Another sports season has passed. How do I know? Because the infamous end-of-season trophy was given to the 10-year old today. Basketball is about done, and their team ended the season with a winning record. There is no tournament for this league, and so everyone gets one of the same small participation trophies.These same trophies have been given out for generations- I can still remember the excitement about getting mine when I was small.
Hopefully this type of "everyone's a winner" trophy doesn't hurt more than it helps though. There is a lot of buzz out right now about how kids today lack "grit". In today's world, many kids- especially those in suburban neighborhoods- are not being allowed to fail.
What's wrong with that, you ask? I thought the same thing, and the more I read about it, the more I felt guilty. I have always been a bit of an enabler- not in an overly bad way, but more in the line of being over-motherly (aka Smotherly). Simple things like putting the 10-year old's clothes away or making his lunch for him are things I have had to force myself to make him do. When he is struggling with homework, I catch myself wanting to help too much, which in turn teaches him to rely on others instead of himself.

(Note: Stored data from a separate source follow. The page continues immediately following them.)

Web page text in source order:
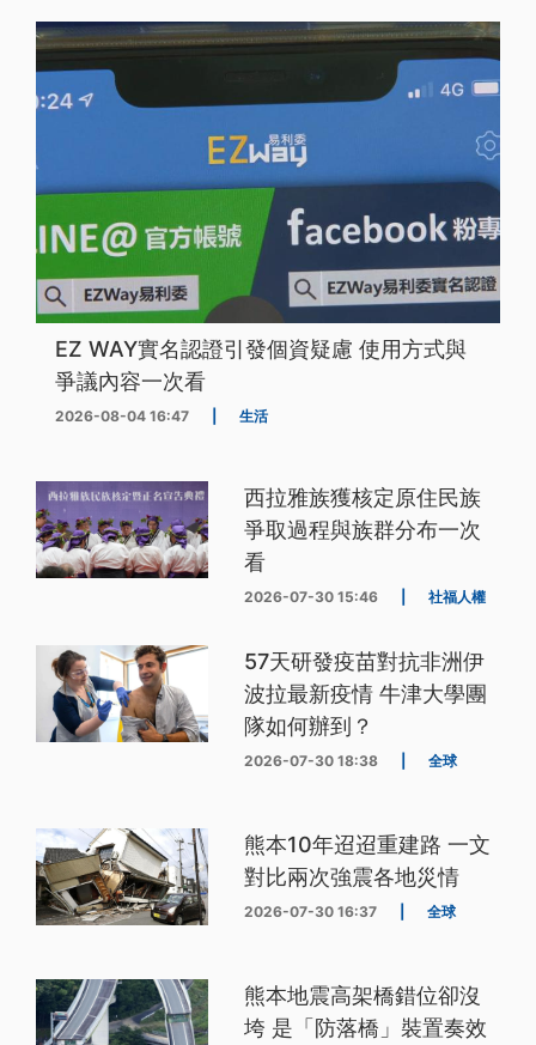
EZ WAY實名認證引發個資疑慮 使用方式與
爭議內容一次看
2026-08-04 16:47 生活
西拉雅族獲核定原住民族
爭取過程與族群分布一次
看
2026-07-30 15:46 社福人權
57天研發疫苗對抗非洲伊
波拉最新疫情 牛津大學團
隊如何辦到？
2026-07-30 18:38 全球
熊本10年迢迢重建路 一文
對比兩次強震各地災情
2026-07-30 16:37 全球
熊本地震高架橋錯位卻沒
垮 是「防落橋」裝置奏效
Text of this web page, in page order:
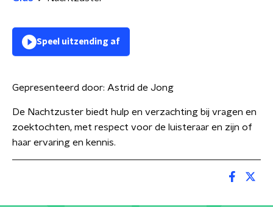
Speel uitzending af
Gepresenteerd door: Astrid de Jong
De Nachtzuster biedt hulp en verzachting bij vragen en
zoektochten, met respect voor de luisteraar en zijn of
haar ervaring en kennis.
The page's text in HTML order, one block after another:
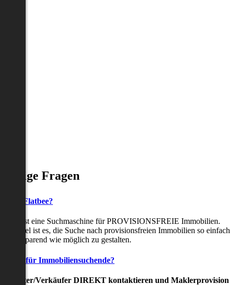
Fragen
ist Flatbee?
ist eine Suchmaschine für PROVISIONSFREIE Immobilien.
Ziel ist es, die Suche nach provisionsfreien Immobilien so einfach
zeitsparend wie möglich zu gestalten.
für Immobiliensuchende?
Verkäufer DIREKT kontaktieren und Maklerprovision
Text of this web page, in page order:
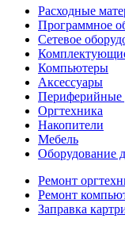
Расходные
Программное
Сетевое
Компьютеры
Аксессуары
Периферийные
Оргтехника
Накопители
Мебель
Оборудование
Ремонт
Ремонт
Заправка
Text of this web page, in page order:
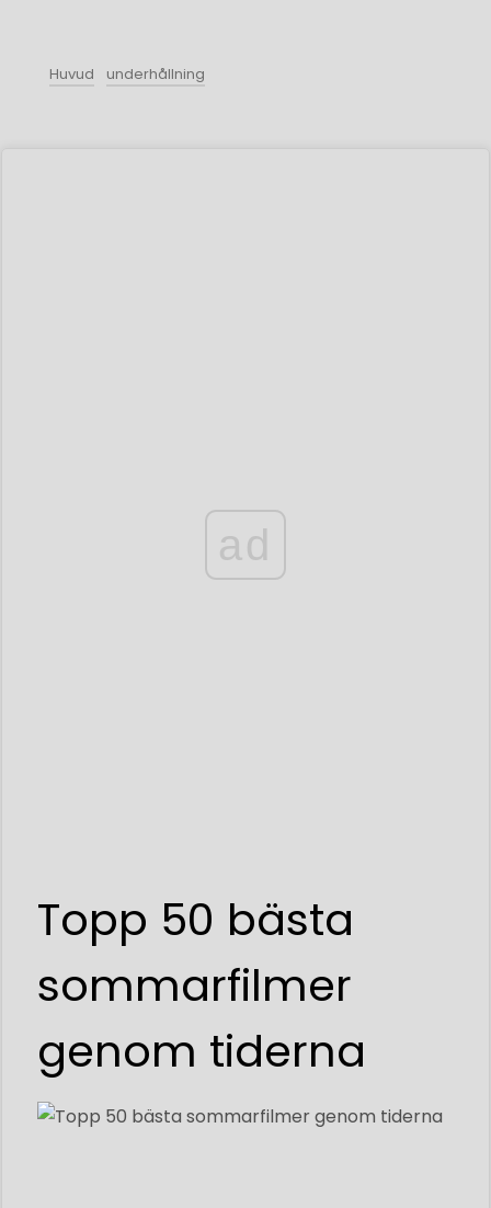
Huvud underhållning
ad
Topp 50 bästa
sommarfilmer
genom tiderna
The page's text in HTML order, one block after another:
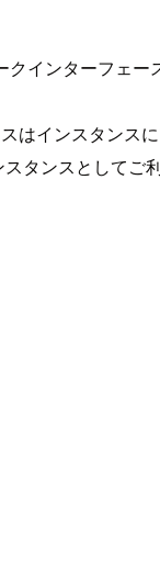
インターフェー
はインスタンス
タンスとしてご
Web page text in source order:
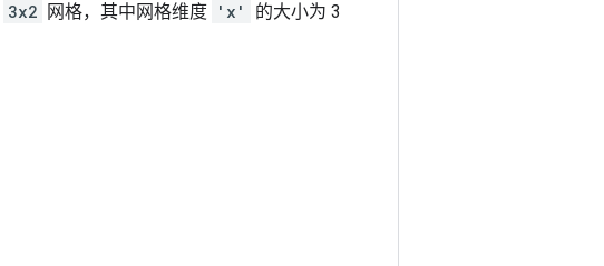
3x2 网格，其中网格维度 'x'
的大小为 3
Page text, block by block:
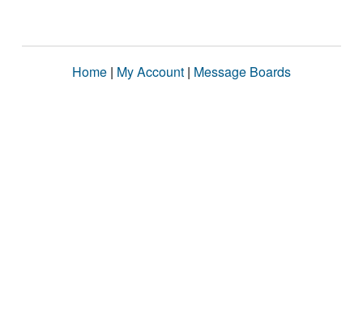
Home | My Account | Message Boards
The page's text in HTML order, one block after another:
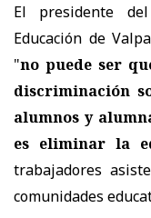
El presidente
Educación de
"no puede ser
discriminación
alumnos y
es eliminar la
trabajadores
comunidades
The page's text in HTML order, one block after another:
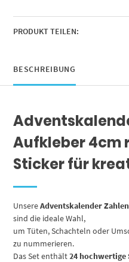
Zahlen
/
rund
/
DIY
zum
Aufkleben
Menge
PRODUKT TEILEN:
BESCHREIBUNG
Aufkleber 4cm
Sticker für
UnsereAdventskalender
sind die ideale Wahl,
um Tüten, Schachteln oder
zu nummerieren.
Das Set enthält24 hochwertige
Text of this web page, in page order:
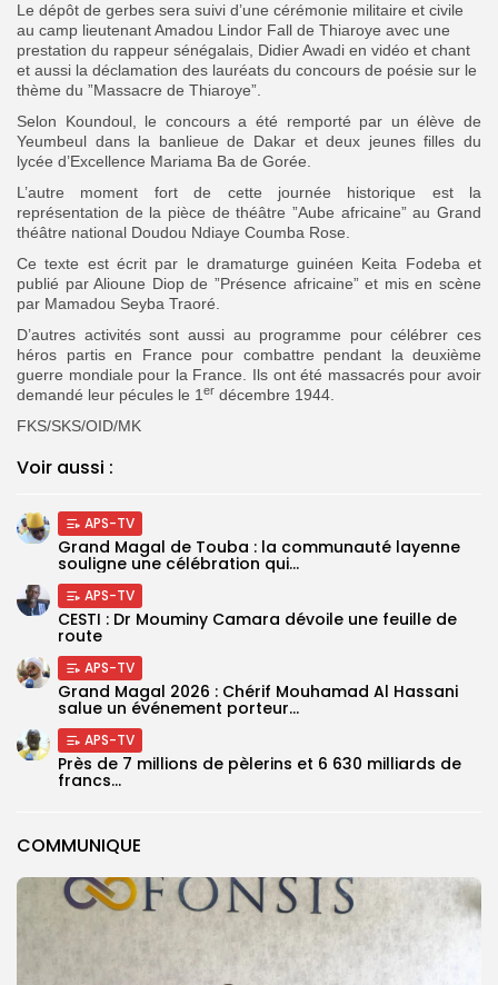
COMMUNIQUE
Le dépôt de gerbes sera suivi d’une cérémonie militaire et civile
au camp lieutenant Amadou Lindor Fall de Thiaroye avec une
prestation du rappeur sénégalais, Didier Awadi en vidéo et chant
et aussi la déclamation des lauréats du concours de poésie sur le
thème du ”Massacre de Thiaroye”.
Selon Koundoul, le concours a été remporté par un élève de
Yeumbeul dans la banlieue de Dakar et deux jeunes filles du
lycée d’Excellence Mariama Ba de Gorée.
L’autre moment fort de cette journée historique est la
représentation de la pièce de théâtre ”Aube africaine” au Grand
théâtre national Doudou Ndiaye Coumba Rose.
Ce texte est écrit par le dramaturge guinéen Keita Fodeba et
publié par Alioune Diop de ”Présence africaine” et mis en scène
par Mamadou Seyba Traoré.
D’autres activités sont aussi au programme pour célébrer ces
héros partis en France pour combattre pendant la deuxième
guerre mondiale pour la France. Ils ont été massacrés pour avoir
demandé leur pécules le 1 er décembre 1944.
FKS/SKS/OID/MK
Voir aussi :
APS-TV
Grand Magal de Touba : la communauté layenne
souligne une célébration qui...
APS-TV
CESTI : Dr Mouminy Camara dévoile une feuille de
route
APS-TV
Grand Magal 2026 : Chérif Mouhamad Al Hassani
salue un événement porteur...
APS-TV
Près de 7 millions de pèlerins et 6 630 milliards de
francs...
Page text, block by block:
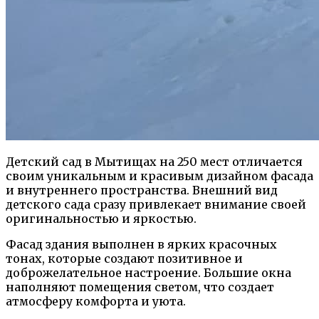
Детский сад в Мытищах на 250 мест отличается
своим уникальным и красивым дизайном фасада
и внутреннего пространства. Внешний вид
детского сада сразу привлекает внимание своей
оригинальностью и яркостью.
Фасад здания выполнен в ярких красочных
тонах, которые создают позитивное и
доброжелательное настроение. Большие окна
наполняют помещения светом, что создает
атмосферу комфорта и уюта.
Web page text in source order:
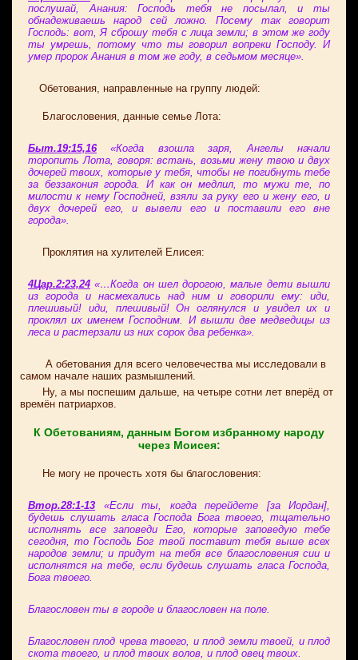
послушай, Анания: Господь тебя не посылал, и ты
обнадеживаешь народ сей ложно. Посему так говорит
Господь: вот, Я сброшу тебя с лица земли; в этом же году
ты умрешь, потому что ты говорил вопреки Господу. И
умер пророк Анания в том же году, в седьмом месяце».
Обетования, направленные на группу людей:
Благословения, данные семье Лота:
Быт.19:15,16«Когда взошла заря, Ангелы начали
торопить Лота, говоря: встань, возьми жену твою и двух
дочерей твоих, которые у тебя, чтобы не погибнуть тебе
за беззакония города. И как он медлил, то мужи те, по
милости к нему Господней, взяли за руку его и жену его, и
двух дочерей его, и вывели его и поставили его вне
города».
Проклятия на хулителей Елисея:
4Цар.2:23,24 «…Когда он шел дорогою, малые дети вышли
из города и насмехались над ним и говорили ему: иди,
плешивый! иди, плешивый! Он оглянулся и увидел их и
проклял их именем Господним. И вышли две медведицы из
леса и растерзали из них сорок два ребенка».
А обетования для всего человечества мы исследовали в
самом начале наших размышлений.
Ну, а мы поспешим дальше, на четыре сотни лет вперёд от
времён патриархов.
К Обетованиям, данным Богом избранному народу
через Моисея:
Не могу не прочесть хотя бы благословения:
Втор.28:1-13 «Если ты, когда перейдете [за Иордан],
будешь слушать гласа Господа Бога твоего, тщательно
исполнять все заповеди Его, которые заповедую тебе
сегодня, то Господь Бог твой поставит тебя выше всех
народов земли; и придут на тебя все благословения сии и
исполнятся на тебе, если будешь слушать гласа Господа,
Бога твоего.
Благословен ты в городе и благословен на поле.
Благословен плод чрева твоего, и плод земли твоей, и плод
скота твоего, и плод твоих волов, и плод овец твоих.
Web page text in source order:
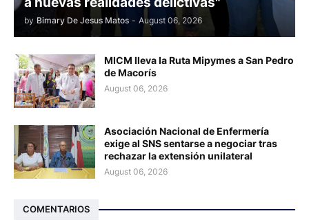
by Bimary De Jesus Matos - August 06, 2026
MICM lleva la Ruta Mipymes a San Pedro
de Macorís
August 06, 2026
Asociación Nacional de Enfermería
exige al SNS sentarse a negociar tras
rechazar la extensión unilateral
August 06, 2026
COMENTARIOS
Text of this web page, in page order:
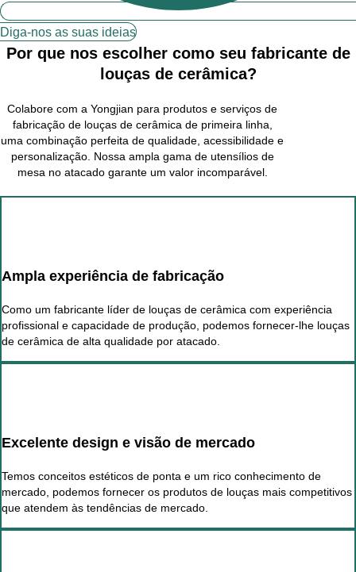
Diga-nos as suas ideias
Por que nos escolher como seu fabricante de
louças de cerâmica?
Colabore com a Yongjian para produtos e serviços de
fabricação de louças de cerâmica de primeira linha,
uma combinação perfeita de qualidade, acessibilidade e
personalização. Nossa ampla gama de utensílios de
mesa no atacado garante um valor incomparável.
Ampla experiência de fabricação
Como um fabricante líder de louças de cerâmica com experiência
profissional e capacidade de produção, podemos fornecer-lhe louças
de cerâmica de alta qualidade por atacado.
Excelente design e visão de mercado
Temos conceitos estéticos de ponta e um rico conhecimento de
mercado, podemos fornecer os produtos de louças mais competitivos
que atendem às tendências de mercado.
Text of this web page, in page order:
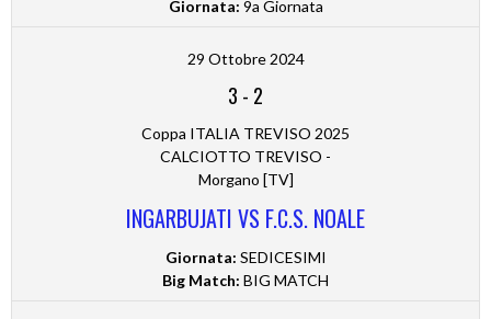
Giornata: 9a Giornata
29 Ottobre 2024
3 - 2
Coppa ITALIA TREVISO 2025
CALCIOTTO TREVISO -
Morgano [TV]
INGARBUJATI VS F.C.S. NOALE
Giornata: SEDICESIMI
Big Match: BIG MATCH
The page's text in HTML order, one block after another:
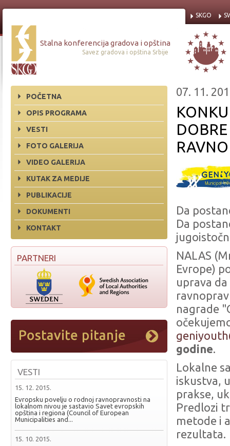
Stalna konferencija gradova i opština
Savez gradova i opština Srbije
SKGO
POČETNA
OPIS PROGRAMA
VESTI
FOTO GALERIJA
VIDEO GALERIJA
KUTAK ZA MEDIJE
PUBLIKACIJE
DOKUMENTI
KONTAKT
PARTNERI
VESTI
15. 12. 2015.
Evropsku povelju o rodnoj ravnopravnosti na
lokalnom nivou je sastavio Savet evropskih
opština i regiona (Council of European
Municipalities and...
15. 10. 2015.
07. 11.
Da
Da
NALAS
Evrope)
uprava
nagrade
godine.
Lokalne
iskustva,
prakse,
Predlozi
metode i
rezultata.
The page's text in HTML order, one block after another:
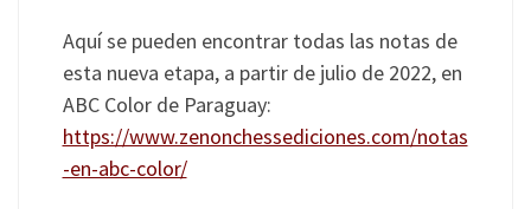
Aquí se pueden encontrar todas las notas de
esta nueva etapa, a partir de julio de 2022, en
ABC Color de Paraguay:
https://www.zenonchessediciones.com/notas
-en-abc-color/
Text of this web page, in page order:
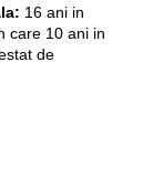
16 ani in
care 10 ani in
de
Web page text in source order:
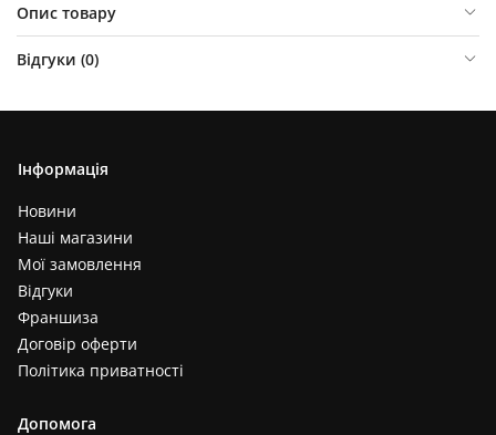
Опис товару
Відгуки (0)
Інформація
Новини
Наші магазини
Мої замовлення
Відгуки
Франшиза
Договір оферти
Політика приватності
Допомога
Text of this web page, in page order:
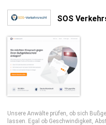
SOS
Unsere Anwälte prüfen, ob sich
lassen. Egal ob Geschwindigkeit,
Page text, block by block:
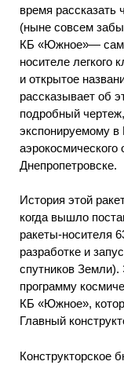
время рассказать
(ныне совсем
КБ «Южное»—
носителе легкого
и открытое
рассказывает об
подробный
экспонируемому
аэрокосмического
Днепропетровске.
История этой
когда вышло
ракеты-носителя
разработке и
спутников Земли).
программу
КБ «Южное»,
Главный
Конструкторское
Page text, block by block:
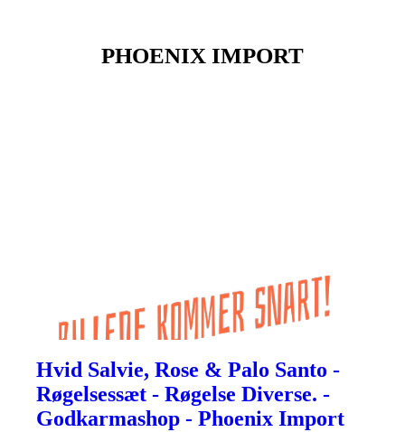
PHOENIX IMPORT
Hvid Salvie, Rose & Palo Santo -
Røgelsessæt - Røgelse Diverse. -
Godkarmashop - Phoenix Import
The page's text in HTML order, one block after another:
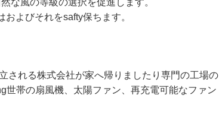
な風の等級の選択を促進します。
よびそれをsafty保ちます。
される株式会社が家へ帰りましたり専門の工場の
帯の扇風機、太陽ファン、再充電可能なファン
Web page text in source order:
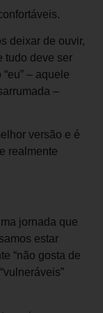
deixar de ouvir,
tudo deve ser
– aquele
–
versão e é
realmente
jornada que
estar
“não gosta de
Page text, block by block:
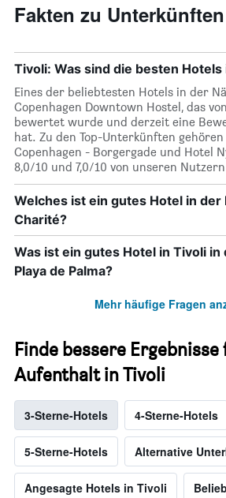
Fakten zu
Tivoli: Was sind die besten Hotels
Eines der beliebtesten Hotels in der
Copenhagen Downtown Hostel, das
bewertet wurde und derzeit eine
hat. Zu den Top-Unterkünften
Copenhagen - Borgergade und Hotel
8,0/10 und 7,0/10 von unseren
Welches ist ein gutes Hotel in der
Charité?
Was ist ein gutes Hotel in Tivoli in
Playa de Palma?
Mehr häufige Fragen
Finde bessere
Aufenthalt in Tivoli
3-Sterne-Hotels 4-Sterne-Hotels
5-Sterne-Hotels Alternative
Angesagte Hotels in Tivoli
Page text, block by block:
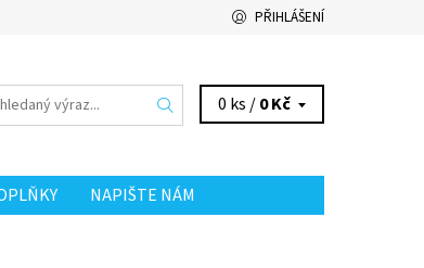
PŘIHLÁŠENÍ
0 ks /0 Kč
NAPIŠTE NÁM
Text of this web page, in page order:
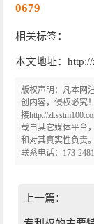
0679
相关标签：
本文地址：http://
版权声明：凡本网
创内容，侵权必究
接http://
载自其它媒体平台
和对其真实性负责
联系电话：173-
上一篇：
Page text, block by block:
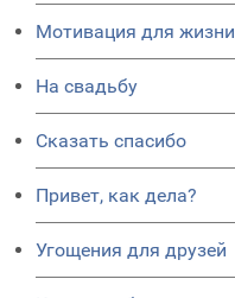
Мотивация для жизни
На свадьбу
Сказать спасибо
Привет, как дела?
Угощения для друзей
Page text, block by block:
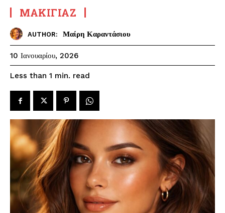
ΜΑΚΙΓΙΆΖ
AUTHOR: Μαίρη Καραντάσιου
10 Ιανουαρίου, 2026
Less than 1 min. read
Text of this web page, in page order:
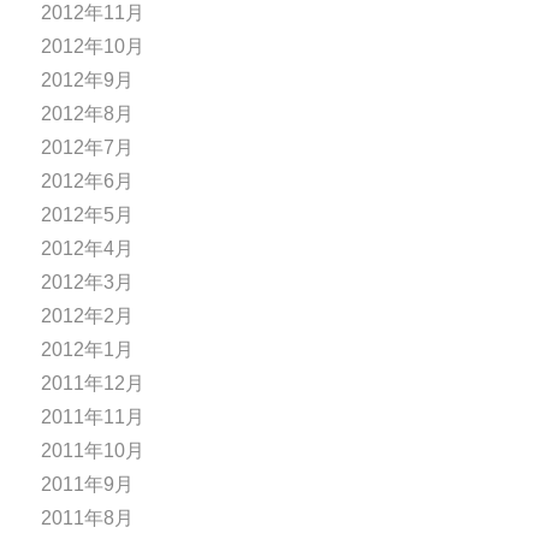
2012年11月
2012年10月
2012年9月
2012年8月
2012年7月
2012年6月
2012年5月
2012年4月
2012年3月
2012年2月
2012年1月
2011年12月
2011年11月
2011年10月
2011年9月
2011年8月

When it comes to sports, I feel that I am much less of a Smother. I have always been the type of parent that is just fine with a coach yelling at my kid if he screws up. My husband and I both played sports, so we know it's part of the package. I'm also not unrealistic about my son's abilities- he's not the worst, and he's not the best. So if he complains about not getting more play time- I simply tell him he hasn't earned it and needs to practice harder. But my husband and I are always willing to practice with him. I was also never the parent to play a board game with one of my kids and purposely let them win- even at the age of Candyland. Not only am I competitive...but I really felt like they needed to understand that sometimes you win- and sometimes you lose. If they started to get a bad attitude when they hit a "chute", I would tell them to suck it up or we would put the game away- nobody wants to play with a sore loser.
Letting your kids "fail" is one of the hardest things to do as a parent. We instictively want to swoop in and save the day. We don't want our kids to fall, or miss a goal, or have negative interactions with others. But the reality is these are true life lessons that they need to learn- the sooner the better. If you never lose, you don't learn how to use that anger and frustration to work harder towards a goal- and the sweetness of a victory after a failure is twice as nice. Learning how to deal with negative interactions- whether from a coach or a peer- will help them as young adults when they are thrown into a world where their parents aren't there to protect them. And making their own lunch and folding their own laundry will teach them responsibility, respect, and allow them to have life-skills later on in life.
So don't be afraid to let your kids slip, stumble, lose, or fail. Stand by their side as they pick themselves up, brush themselves off, and keep moving forward without whining. It can be rough- on both of you- at first, but in the end they will have "grit" that will help them be successful in life.